On the other side of the restaurant, two very distinctive customers were chatting with a pretty blond waitress. Her electric smile solved to Krome's satisfaction the mystery of why the shitkickers returned night after night with a hot credit card: They were smitten. One of the men was outfitted entirely in camouflage, including a cap. His companion wore a dirty ponytail and a vulcanized patch over one eye. Both men, Krome noted, bore deep cuts on their faces.
"You said one was dressed like a hunter."
JoLayne nodded. "That's right."
"Take a peek."
"I'm frightened."
"It's all right," Krome told her.
She turned just enough to catch a quick look. "Lord," she gasped, and turned back.
Tom Krome patted her hand. "We done good, pardner."
JoLayne's expression was unreadable behind the big sunglasses. "Give me the car keys."
"What for?" Krome asked, knowing the answer. She didn't want to open the car; she wanted to open the trunk.
JoLayne said, "Let's wait till they leave – "
"No, not here."
"Tom, we've got the Remington. What could they do?"
"Forget it."
A waitress came, but JoLayne was unresponsive. Krome ordered hamburgers and Cokes for both of them. When they were alone again, he tried to make the case that a busy restaurant parking lot wasn't the ideal place to pull a shotgun on anybody, especially two drunk white-trash psychopaths.

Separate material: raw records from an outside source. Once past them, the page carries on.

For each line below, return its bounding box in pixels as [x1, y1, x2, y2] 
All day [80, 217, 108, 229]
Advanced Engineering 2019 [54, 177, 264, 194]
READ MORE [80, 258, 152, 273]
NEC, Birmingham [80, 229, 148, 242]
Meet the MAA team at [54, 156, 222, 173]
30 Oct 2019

JoLayne said, "I want my damn lottery ticket."
"And you'll get it. We found the bastards, that's the main thing. They can't get away from us now."
Again she peered over her shoulder, shivering at the sight of the ponytailed robber. "That face I'll never forget. But the eye patch I don't remember."
"Maybe you blinded him," Krome said.
JoLayne Lucks smiled faintly. "Lord, I hope so."
11
The firebombing of Tom Krome's house was the most serious managerial crisis of Sinclair's career. All afternoon he polished the exculpatory memorandum and awaited a summons from The Register'?,managing editor. Like Krome's, the managing editor's training was in hard news and he viewed the world darkly. He was an angular, intense man in his mid-forties; prematurely gray, allergy prone, gruff, profane. He was famous for his laserlike glare and his lack of patience.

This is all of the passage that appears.